Save March Madness for Basketball: Recognizing Medical School Match Day, March 15
Today, March 15, is a day of bountiful and diverse celebrations, amidst National LGBT Health Awareness Week (Mar. 11-17). It’s the Ides of March, the height of NCAA basketball’s March Madness, the opening of the LGBTI Health Summit and Medical School Match Day, when medical students receive an envelope inviting them to join a medical institution.
For them, it means much excitement and little sleep. For us, it’s a day of hope. What do you want from physicians as the next generation is identified and paired with hospitals? Here’s my short list:
Be diverse, like the U.S., and speak the same language – not just share a native tongue – with your patients. Advise everyone who’s sexually active to receive STD testing.
Neither erase lesbians from condom discussions nor include them for reasons that don’t resonate with them. Ask questions, and talk about gloves and dams.

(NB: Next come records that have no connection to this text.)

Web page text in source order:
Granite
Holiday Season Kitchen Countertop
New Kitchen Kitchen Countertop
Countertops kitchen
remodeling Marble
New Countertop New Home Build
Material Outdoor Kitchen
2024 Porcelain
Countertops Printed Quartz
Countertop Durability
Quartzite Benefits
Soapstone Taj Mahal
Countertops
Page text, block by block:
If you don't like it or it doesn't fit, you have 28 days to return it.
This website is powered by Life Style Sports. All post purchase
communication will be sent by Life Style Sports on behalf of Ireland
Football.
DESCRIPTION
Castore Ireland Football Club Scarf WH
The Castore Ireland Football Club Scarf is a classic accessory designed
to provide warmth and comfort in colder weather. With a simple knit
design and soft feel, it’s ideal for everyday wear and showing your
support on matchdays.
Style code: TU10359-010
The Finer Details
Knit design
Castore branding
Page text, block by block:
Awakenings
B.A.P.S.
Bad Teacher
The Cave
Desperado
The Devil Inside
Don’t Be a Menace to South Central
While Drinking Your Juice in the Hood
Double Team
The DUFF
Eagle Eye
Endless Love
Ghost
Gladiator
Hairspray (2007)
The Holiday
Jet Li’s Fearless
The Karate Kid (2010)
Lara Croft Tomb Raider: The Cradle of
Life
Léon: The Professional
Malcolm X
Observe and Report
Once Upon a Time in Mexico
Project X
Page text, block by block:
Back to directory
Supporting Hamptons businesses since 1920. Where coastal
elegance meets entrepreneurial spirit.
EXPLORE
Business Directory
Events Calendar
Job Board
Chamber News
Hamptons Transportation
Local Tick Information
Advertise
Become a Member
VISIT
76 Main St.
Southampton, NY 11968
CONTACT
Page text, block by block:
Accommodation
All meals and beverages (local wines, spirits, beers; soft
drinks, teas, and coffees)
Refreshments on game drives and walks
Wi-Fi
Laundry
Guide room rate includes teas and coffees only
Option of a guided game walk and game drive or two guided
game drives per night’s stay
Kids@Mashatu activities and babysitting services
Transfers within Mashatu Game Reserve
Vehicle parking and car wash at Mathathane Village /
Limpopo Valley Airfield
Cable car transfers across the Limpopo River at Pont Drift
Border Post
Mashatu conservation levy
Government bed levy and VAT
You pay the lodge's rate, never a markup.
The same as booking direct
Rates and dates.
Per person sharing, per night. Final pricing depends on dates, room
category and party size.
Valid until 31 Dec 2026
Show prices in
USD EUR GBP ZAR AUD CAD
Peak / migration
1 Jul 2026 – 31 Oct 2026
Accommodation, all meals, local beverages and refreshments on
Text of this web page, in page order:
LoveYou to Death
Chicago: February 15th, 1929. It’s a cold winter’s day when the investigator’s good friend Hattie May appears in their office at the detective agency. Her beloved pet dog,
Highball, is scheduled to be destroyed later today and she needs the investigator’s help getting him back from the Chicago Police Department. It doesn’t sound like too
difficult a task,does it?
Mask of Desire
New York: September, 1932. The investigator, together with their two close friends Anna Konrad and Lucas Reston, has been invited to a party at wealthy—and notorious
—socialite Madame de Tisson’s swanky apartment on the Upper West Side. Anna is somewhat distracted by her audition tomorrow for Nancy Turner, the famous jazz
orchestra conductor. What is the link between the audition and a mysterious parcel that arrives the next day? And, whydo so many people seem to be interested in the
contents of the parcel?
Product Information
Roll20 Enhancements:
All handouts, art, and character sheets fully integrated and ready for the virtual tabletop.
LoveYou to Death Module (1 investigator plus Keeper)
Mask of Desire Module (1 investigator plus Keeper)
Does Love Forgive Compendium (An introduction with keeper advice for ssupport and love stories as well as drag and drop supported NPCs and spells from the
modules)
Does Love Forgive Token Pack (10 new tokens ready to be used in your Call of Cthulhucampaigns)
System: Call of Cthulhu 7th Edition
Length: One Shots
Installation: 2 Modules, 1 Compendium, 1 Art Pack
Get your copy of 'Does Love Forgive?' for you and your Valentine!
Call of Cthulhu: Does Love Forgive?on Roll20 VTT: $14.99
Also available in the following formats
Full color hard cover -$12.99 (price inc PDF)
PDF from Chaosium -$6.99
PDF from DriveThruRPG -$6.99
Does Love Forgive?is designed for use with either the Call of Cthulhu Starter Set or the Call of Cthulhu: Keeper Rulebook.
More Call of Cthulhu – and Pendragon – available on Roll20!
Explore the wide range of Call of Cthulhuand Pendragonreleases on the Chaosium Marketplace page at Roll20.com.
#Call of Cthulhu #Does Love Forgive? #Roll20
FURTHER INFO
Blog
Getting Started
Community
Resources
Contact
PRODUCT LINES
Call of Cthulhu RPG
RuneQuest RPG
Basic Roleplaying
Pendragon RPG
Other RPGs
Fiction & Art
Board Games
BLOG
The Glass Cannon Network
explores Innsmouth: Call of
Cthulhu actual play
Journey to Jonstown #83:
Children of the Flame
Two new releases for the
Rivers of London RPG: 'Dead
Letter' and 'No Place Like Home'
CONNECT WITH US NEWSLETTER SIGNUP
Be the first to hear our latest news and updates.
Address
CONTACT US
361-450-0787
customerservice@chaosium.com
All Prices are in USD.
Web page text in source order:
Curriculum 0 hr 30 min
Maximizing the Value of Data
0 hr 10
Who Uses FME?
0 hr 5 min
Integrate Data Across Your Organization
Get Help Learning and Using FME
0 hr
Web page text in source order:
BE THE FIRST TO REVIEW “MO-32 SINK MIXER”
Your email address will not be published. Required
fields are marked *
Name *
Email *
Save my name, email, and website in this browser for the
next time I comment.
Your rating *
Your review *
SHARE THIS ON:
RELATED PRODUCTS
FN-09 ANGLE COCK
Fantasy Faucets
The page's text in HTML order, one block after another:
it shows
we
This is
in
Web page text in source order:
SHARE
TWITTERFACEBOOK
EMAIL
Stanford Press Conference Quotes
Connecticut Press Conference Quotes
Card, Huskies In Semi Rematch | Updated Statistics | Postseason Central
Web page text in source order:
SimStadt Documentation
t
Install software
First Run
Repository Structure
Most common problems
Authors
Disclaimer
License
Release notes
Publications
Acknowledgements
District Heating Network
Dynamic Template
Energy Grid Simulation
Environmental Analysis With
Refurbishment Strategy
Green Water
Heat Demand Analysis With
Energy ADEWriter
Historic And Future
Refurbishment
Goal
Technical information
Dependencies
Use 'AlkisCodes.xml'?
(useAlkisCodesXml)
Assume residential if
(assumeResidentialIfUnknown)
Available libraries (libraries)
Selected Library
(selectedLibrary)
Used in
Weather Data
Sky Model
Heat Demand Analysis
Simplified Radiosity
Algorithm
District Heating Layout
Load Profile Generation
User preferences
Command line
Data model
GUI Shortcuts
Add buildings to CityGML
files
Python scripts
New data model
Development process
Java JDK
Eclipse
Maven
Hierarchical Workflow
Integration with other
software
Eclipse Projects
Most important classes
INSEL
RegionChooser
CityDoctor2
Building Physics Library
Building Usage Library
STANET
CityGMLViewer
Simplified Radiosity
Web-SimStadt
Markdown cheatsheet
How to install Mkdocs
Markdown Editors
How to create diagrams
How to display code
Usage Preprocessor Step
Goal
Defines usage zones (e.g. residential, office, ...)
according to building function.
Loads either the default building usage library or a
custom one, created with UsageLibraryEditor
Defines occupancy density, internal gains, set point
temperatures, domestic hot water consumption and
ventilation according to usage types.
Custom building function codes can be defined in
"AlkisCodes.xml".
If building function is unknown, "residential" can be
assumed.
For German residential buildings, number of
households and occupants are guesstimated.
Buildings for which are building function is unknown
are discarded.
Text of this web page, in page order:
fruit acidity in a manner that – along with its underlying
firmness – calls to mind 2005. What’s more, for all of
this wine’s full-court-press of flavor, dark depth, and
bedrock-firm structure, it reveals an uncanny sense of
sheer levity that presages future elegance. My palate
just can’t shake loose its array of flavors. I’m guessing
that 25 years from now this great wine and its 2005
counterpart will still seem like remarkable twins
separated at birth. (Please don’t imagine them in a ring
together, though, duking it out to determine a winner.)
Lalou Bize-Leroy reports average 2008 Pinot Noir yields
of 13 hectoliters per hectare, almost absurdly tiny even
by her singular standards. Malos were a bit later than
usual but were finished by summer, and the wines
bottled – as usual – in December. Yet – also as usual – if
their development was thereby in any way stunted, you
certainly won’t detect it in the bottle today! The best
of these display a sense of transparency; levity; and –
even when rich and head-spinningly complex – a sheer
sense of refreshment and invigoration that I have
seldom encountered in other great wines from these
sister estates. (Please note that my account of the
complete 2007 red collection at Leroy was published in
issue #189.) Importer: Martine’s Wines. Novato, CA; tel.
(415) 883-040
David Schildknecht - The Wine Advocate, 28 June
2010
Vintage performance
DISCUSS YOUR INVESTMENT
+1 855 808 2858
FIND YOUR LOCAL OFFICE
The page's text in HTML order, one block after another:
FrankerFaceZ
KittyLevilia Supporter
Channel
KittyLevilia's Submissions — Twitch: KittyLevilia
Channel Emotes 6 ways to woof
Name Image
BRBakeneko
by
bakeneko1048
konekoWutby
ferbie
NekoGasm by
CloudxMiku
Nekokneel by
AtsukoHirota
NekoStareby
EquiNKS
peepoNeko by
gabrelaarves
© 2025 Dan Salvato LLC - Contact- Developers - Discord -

Let someone be tested for HIV and not have their name disclosed. Remember that everyone is at risk for HIV/AIDS, and all conversations should be fair game when they arm people to make the safest choices they can.
Welcome gay and other men who have sex with men to discuss and ask questions about sexual practice without judgment and stigma so that they can get the best medical counsel. And let’s remember bisexual people, too.
Address trans people by their preferred name, pronoun and gender and know that some men need pap smears and some women need prostate exams. Don’t forget the intersexed people, either.